Empresas y finanzas

Russia says slim chance of avoiding gas cut-off

By Vladimir Soldatkin and Sabina Zawadzki

MOSCOW/KIEV (Reuters) - Russia said on Wednesday the chances were receding that a gas deal will be clinched with Ukraine to avoid a threatened January 1 gas cut-off that could disrupt supplies to customers in Europe.

Russia has said it will turn off the taps to Ukraine unless a new contract on gas supplies is signed by the end of Wednesday, alarming European states that receive most of their Russian gas from pipelines crossing Ukraine.

"Frankly speaking, if yesterday we were putting the chances at 50:50, today it is maybe a 70:30 probability of a crisis scenario," Sergei Kuprianov, spokesman for Russian gas export monopoly Gazprom, told a news conference.

Negotiations continued in Moscow between Gazprom and Ukrainian energy executives, but the odds of a last-minute deal lengthened after the Russian firm accused Ukraine of blackmailing Europe over gas transit to Europe.

Ukraine said it guaranteed supplies of Russian gas through its territory to Europe, contradicting Gazprom allegations that Kiev was planning to confiscate fuel bound for Europe if Moscow cuts off supplies destined for Ukraine's own use.

European states are anxious to avoid a repeat of January 2006 when, during a similar row over arrears, Moscow cut off supplies to Ukraine, causing a brief fall in gas pressure for some European consumers.

Gazprom has said if there is no deal, it will turn off the taps to Ukraine at 7 a.m. British time on Thursday. It says it will do everything it can to maintain European supplies.

Europe depends on Russia for a quarter of its gas supplies. Germany's E.ON and BASF and Italy's ENI are among the biggest customers.

BLACKMAIL ALLEGATION

Gazprom said on Wednesday Ukraine had begun paying the $2 billion (1.4 billion pounds) Russia has been demanding in arrears for gas supplies -- one of the central issues in their dispute.

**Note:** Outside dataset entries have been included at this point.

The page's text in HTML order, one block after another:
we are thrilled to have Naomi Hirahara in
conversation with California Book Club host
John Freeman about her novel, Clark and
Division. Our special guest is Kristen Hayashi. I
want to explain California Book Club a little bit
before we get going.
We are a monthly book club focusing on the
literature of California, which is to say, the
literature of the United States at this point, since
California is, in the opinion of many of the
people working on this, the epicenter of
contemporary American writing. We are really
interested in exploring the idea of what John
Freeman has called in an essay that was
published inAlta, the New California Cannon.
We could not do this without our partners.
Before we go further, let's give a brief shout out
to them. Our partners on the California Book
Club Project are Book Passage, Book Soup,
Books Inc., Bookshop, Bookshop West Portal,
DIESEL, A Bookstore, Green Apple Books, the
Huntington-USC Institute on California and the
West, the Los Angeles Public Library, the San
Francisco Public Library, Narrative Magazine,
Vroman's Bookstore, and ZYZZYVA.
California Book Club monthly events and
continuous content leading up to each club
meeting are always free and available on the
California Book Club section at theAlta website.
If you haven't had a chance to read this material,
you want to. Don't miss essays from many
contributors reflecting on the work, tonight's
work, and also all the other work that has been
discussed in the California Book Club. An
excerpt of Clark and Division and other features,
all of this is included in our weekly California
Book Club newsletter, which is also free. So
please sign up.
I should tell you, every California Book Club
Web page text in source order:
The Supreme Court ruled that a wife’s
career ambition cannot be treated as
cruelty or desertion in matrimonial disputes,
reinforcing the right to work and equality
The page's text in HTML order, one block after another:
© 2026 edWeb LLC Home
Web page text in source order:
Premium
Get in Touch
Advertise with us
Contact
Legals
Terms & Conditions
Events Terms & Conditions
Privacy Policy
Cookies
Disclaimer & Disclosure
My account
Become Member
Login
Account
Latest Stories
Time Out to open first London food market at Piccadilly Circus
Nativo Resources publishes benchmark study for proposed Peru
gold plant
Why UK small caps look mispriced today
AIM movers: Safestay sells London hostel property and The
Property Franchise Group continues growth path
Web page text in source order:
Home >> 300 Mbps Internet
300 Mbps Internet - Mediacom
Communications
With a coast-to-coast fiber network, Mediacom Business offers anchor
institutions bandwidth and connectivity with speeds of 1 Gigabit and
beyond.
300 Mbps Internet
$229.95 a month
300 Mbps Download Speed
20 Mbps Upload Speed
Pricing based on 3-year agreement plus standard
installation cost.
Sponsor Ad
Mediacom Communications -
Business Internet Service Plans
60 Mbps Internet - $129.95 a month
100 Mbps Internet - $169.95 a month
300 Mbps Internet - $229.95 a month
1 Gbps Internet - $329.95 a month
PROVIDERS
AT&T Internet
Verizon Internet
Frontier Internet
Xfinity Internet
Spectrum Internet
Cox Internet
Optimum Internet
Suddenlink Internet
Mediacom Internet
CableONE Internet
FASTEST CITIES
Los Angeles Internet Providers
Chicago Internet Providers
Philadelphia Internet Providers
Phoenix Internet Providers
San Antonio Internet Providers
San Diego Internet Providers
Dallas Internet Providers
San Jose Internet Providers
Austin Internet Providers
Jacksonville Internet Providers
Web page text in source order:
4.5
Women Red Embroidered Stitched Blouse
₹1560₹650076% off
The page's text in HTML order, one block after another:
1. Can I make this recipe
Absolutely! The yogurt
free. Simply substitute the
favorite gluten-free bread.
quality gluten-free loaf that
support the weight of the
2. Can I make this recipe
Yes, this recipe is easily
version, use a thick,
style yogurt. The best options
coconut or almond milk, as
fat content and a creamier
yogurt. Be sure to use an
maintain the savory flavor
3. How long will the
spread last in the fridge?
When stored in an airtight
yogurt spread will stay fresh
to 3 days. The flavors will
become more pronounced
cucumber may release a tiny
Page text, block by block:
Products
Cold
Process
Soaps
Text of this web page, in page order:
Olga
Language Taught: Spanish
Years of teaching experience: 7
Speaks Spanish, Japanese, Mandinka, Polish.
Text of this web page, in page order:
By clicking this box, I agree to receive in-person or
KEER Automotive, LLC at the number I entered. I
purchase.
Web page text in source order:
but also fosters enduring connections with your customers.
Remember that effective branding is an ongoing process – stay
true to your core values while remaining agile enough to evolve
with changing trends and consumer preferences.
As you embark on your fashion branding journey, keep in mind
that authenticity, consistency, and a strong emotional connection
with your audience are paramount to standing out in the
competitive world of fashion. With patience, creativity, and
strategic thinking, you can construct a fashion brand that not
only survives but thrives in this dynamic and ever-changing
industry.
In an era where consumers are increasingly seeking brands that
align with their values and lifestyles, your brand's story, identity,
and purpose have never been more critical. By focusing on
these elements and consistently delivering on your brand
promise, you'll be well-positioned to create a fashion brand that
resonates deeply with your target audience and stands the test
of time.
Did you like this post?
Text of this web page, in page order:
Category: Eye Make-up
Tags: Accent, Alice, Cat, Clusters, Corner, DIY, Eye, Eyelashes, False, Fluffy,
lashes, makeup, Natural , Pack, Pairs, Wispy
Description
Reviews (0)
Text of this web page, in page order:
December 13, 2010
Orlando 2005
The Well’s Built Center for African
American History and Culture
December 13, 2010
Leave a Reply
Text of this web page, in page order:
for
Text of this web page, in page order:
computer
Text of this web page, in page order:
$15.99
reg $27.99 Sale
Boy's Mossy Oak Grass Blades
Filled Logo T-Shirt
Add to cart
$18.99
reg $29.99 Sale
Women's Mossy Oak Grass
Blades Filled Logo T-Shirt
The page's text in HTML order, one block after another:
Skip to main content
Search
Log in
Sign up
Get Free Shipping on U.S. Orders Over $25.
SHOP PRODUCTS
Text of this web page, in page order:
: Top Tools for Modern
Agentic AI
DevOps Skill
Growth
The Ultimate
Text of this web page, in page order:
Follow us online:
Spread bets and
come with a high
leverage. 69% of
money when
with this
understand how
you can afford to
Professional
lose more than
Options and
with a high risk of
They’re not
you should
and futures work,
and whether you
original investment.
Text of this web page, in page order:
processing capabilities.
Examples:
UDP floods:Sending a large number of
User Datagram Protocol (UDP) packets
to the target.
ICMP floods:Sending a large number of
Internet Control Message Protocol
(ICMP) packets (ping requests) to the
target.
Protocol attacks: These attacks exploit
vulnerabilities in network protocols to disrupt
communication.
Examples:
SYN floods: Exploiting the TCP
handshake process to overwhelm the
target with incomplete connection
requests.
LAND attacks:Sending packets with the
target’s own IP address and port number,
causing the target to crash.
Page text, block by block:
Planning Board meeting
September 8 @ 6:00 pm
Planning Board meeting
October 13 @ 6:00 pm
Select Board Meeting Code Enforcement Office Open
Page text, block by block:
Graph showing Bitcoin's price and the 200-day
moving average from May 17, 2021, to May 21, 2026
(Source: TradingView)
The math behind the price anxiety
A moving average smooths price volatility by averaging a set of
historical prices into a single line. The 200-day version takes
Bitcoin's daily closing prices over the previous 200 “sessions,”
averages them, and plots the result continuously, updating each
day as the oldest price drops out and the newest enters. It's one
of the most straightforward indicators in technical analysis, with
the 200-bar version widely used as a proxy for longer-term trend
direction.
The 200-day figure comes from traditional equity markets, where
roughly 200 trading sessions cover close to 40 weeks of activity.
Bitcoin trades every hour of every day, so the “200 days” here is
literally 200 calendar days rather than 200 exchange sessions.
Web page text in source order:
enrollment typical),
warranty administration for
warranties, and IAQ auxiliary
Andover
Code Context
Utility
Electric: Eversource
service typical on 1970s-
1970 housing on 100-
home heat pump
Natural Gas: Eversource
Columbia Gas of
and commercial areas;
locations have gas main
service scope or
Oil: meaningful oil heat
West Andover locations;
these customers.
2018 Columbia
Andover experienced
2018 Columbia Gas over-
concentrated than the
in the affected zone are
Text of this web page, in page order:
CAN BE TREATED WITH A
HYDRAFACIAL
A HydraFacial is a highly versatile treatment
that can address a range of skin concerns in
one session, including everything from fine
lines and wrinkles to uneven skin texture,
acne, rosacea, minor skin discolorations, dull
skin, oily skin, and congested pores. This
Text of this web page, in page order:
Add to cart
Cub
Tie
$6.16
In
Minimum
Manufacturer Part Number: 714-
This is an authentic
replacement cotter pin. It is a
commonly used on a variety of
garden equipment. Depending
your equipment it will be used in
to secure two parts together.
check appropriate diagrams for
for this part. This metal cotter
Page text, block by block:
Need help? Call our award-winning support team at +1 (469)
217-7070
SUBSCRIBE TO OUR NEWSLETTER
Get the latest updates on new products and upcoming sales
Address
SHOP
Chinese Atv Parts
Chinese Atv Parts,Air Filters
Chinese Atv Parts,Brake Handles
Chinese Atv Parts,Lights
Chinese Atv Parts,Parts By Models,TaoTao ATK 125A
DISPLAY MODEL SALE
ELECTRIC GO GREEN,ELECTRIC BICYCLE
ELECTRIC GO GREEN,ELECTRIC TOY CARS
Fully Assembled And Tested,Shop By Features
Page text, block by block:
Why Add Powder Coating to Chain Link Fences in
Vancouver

But disagreements remained over the price Ukraine would pay for Russian gas in 2009, a major stumbling block to the two sides signing a new contract to replace the current one when it expires at the end of this year.

"In the absence of a contract, we cannot deliver gas to Ukraine, and we will not," Alexander Medvedev, head of Gazprom's export arm, told reporters.

Gazprom officials said they had received a letter from Ukraine's state energy firm Naftogaz stating that if Russia turns off the gas, Ukraine could confiscate Russian fuel bound for Western Europe.

"We cannot describe this position from Ukraine as anything other than blackmail," said Medvedev. "And they are blackmailing Gazprom, Russia and western Europe."

In Kiev, Naftogaz declined to comment on the letter. But President Viktor Yushchenko's First Deputy Chief of Staff, Oleksander Shlapak, said Ukraine guaranteed uninterrupted transit of Russian gas to Europe through its territory.

POLITICAL INTERVENTION

Gazprom officials called on Ukraine's political leaders to intervene in the way Naftogaz was handling the talks.

Earlier on Wednesday there were indications Ukrainian Prime Minister Yulia Tymoshenko was preparing to fly to Moscow for a last minute effort to reach agreement.

But a source close to the Ukrainian government said: "No one knows for certain whether the visit will take place."

Russia denies any political motive behind the row. Relations have been fraught since pro-Western leaders came to power in Kiev in 2004 and started to push for membership of the NATO alliance, angering Moscow.

In previous disputes, Russia accused Ukraine of illegally siphoning off gas that was destined for European customers.

This year Ukraine says it has sufficient gas reserves to ride out the dispute, but it has warned that the fall in pressure in the pipeline system caused by a Gazprom cut-off could have a knock-on effect on deliveries to Europe.

The economies of both Russia and Ukraine are grappling with the effects of the global financial crisis.

Many analysts have said that Ukraine, reeling from a mounting financial crisis that has not been resolved by an International Monetary Fund loan, will struggle to settle its debt to Gazprom and pay higher gas prices next year.